If we leave, it will be due to our impatience, our inner divisions, a loss of faith in NATO, in multilateralism, in ourselves. We'll be retreating from our status as a global power, back into our "little Canada" cocoon. And we'll be abandoning people who had every right to expect better of us.
The senior Canadian officer in Afstan also thinks it will be a long, hard slog.
Nato forces will have to remain in Afghanistan for years if they are to defeat the Taliban, one of the coalition's top generals in the country has warned.

Brig Gen Tim Grant, the commander of Canadian forces in Afghanistan, said that it would take time to win over the people living in the Taliban's former heartlands in the south of the country.

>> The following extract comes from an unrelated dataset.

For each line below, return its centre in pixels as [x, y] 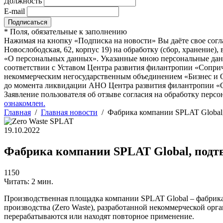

And he renewed the call from military commanders in Afghanistan for more troops to be sent, warning that he did not have enough soldiers to hold the ground that they captured during military operations...
Our soldiers seem to have an understanding. Whereas some in our media do not (a story by David Pugliese of the Ottawa Citizen).
Recruits don't want combat jobs
But the story is not about actual recruits:
The report, which was produced in September, presented the results of a public opinion survey of almost 2,000 people conducted to determine the level of interest in joining the Canadian Forces...
No "recruits" there. Just a poll. An accurate headline would have been "80% surveyed not interested in joining military".
One in five surveyed said they are at least somewhat interested in joining the Canadian Forces, down slightly from 2000, the report pointed out. About 13 per cent said they may visit a recruiting centre in the next year.
What else would one expect? "Half those surveyed want to join the CF"? And at any time, in any place, how many people want to join the poor bloody infantry? But the media must needs spin. In spite of this at the tail end of Mr Pugliese's story:
For the last four years the Canadian Forces has met or surpassed its recruitment goals, according to the Defence Department...
And then there's this (from the Toronto Star):
More than 5,800 recruits joined the regular force between April 2005 and March 2006, exceeding the target by 6 per cent [emphasis added]. Heading into 2007, the target is higher as the government tries to expand its 62,000-member regular force by 13,000, and the reserves by 10,000. Recruiting is ahead of where it was this time last year, says Capt. Holly-Anne Brown, spokesperson for the Canadian Forces Recruiting Group, headquartered at Borden...

1 Comments:

Blogger The Monarchist said...

The Cypress mission was about thirty years.